*** Records supplied Section Begins ***
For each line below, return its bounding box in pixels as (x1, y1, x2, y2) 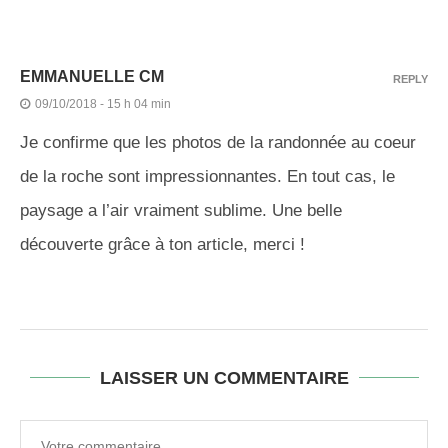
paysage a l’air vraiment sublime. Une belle (20, 201, 342, 221)
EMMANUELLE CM (20, 68, 164, 86)
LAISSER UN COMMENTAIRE (99, 368, 349, 389)
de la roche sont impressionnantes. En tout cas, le (20, 167, 395, 187)
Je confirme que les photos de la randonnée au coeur (20, 133, 416, 153)
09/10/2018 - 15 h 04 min (35, 97, 171, 112)
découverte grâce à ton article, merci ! (20, 235, 305, 255)
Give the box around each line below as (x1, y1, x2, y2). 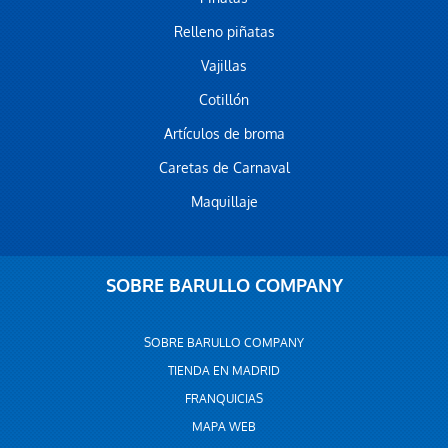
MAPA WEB (192, 419, 256, 435)
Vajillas (201, 56, 247, 76)
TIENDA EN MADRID (168, 363, 280, 379)
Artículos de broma (163, 124, 285, 144)
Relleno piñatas (173, 22, 275, 42)
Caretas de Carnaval (158, 158, 290, 178)
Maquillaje (190, 192, 258, 212)
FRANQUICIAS (185, 391, 263, 407)
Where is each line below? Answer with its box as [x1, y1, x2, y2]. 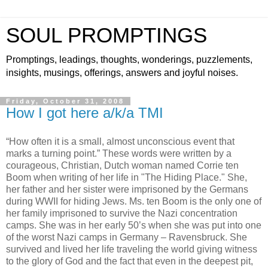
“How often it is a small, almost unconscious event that [6, 136, 234, 147]
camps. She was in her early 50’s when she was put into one [6, 220, 261, 230]
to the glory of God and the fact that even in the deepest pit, [6, 255, 253, 266]
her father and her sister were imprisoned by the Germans [6, 184, 248, 194]
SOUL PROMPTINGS [6, 24, 207, 47]
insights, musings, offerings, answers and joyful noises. [6, 68, 238, 78]
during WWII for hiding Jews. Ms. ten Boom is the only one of [6, 196, 261, 206]
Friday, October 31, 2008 [6, 98, 124, 105]
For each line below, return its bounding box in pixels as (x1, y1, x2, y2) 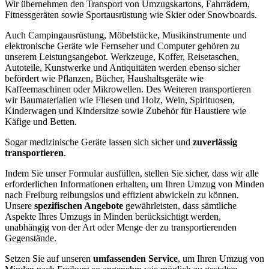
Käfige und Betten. (5, 116, 77, 127)
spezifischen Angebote (34, 200, 123, 211)
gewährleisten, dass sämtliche (123, 200, 237, 211)
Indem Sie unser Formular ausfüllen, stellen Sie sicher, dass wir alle (5, 168, 259, 178)
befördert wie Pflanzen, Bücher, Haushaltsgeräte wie (5, 73, 204, 83)
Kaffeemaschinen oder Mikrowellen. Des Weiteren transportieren (5, 83, 251, 94)
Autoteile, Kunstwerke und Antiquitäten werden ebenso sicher (5, 62, 240, 73)
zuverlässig (193, 136, 237, 147)
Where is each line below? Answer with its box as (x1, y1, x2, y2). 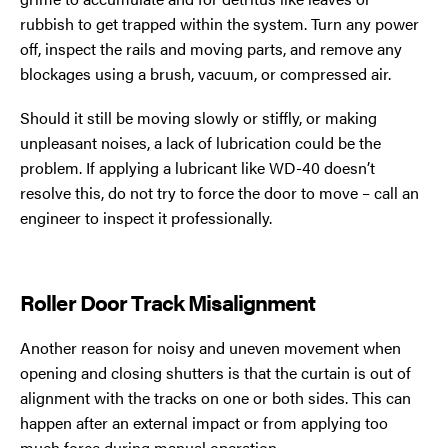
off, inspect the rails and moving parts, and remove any (20, 36, 402, 60)
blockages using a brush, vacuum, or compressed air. (20, 61, 391, 85)
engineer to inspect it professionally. (20, 206, 272, 230)
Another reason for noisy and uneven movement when (20, 336, 401, 360)
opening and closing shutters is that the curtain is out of (20, 361, 411, 385)
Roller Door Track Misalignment (20, 286, 316, 318)
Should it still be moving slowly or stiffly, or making (20, 106, 377, 130)
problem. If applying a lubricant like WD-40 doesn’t (20, 156, 375, 180)
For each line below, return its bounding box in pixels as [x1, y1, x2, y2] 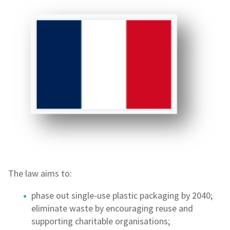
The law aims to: [8, 167, 72, 180]
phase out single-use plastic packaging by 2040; [31, 189, 213, 202]
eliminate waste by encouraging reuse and [31, 202, 193, 215]
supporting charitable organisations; [31, 215, 170, 227]
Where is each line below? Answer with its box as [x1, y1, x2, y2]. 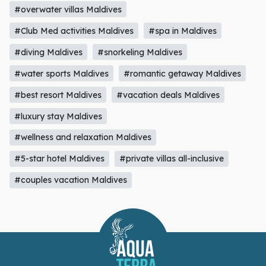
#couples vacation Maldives [14, 129, 128, 140]
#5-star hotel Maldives [14, 107, 105, 119]
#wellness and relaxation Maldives [14, 86, 152, 97]
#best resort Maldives [14, 43, 102, 55]
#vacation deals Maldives [116, 43, 220, 55]
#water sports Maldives [14, 22, 109, 33]
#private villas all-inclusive [119, 107, 224, 119]
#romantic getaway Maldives [123, 22, 242, 33]
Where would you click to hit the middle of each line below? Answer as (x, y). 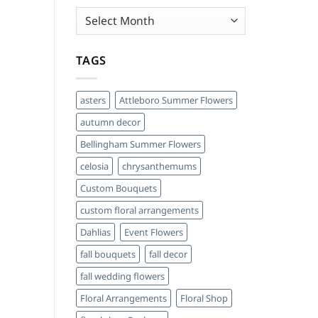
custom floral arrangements (139, 210)
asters (93, 100)
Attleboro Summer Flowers (176, 100)
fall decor (168, 254)
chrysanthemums (159, 166)
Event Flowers (154, 232)
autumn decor (110, 122)
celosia (94, 166)
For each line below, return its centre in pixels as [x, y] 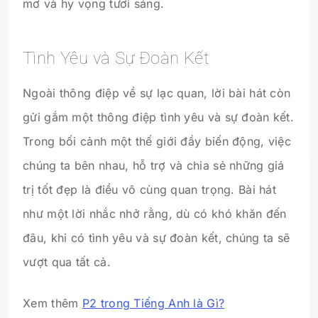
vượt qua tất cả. [67, 262]
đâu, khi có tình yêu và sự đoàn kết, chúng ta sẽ [157, 237]
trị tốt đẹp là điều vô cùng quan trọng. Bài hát [150, 189]
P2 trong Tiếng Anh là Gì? [153, 303]
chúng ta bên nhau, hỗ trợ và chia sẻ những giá [154, 165]
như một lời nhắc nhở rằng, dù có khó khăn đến [155, 213]
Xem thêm [53, 303]
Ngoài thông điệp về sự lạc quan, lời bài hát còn [157, 93]
*** Records supplied Section Ends ***
All that is wanted is an exact copy of the lines above from the one with "gewährleisten, dass sämtliche" through the one with "zuverlässig (193, 136, 237, 147)", with both ends included.

■ Output for this task
gewährleisten, dass sämtliche (123, 200, 237, 211)
Indem Sie unser Formular ausfüllen, stellen Sie sicher, dass wir alle (5, 168, 259, 178)
befördert wie Pflanzen, Bücher, Haushaltsgeräte wie (5, 73, 204, 83)
Kaffeemaschinen oder Mikrowellen. Des Weiteren transportieren (5, 83, 251, 94)
Autoteile, Kunstwerke und Antiquitäten werden ebenso sicher (5, 62, 240, 73)
zuverlässig (193, 136, 237, 147)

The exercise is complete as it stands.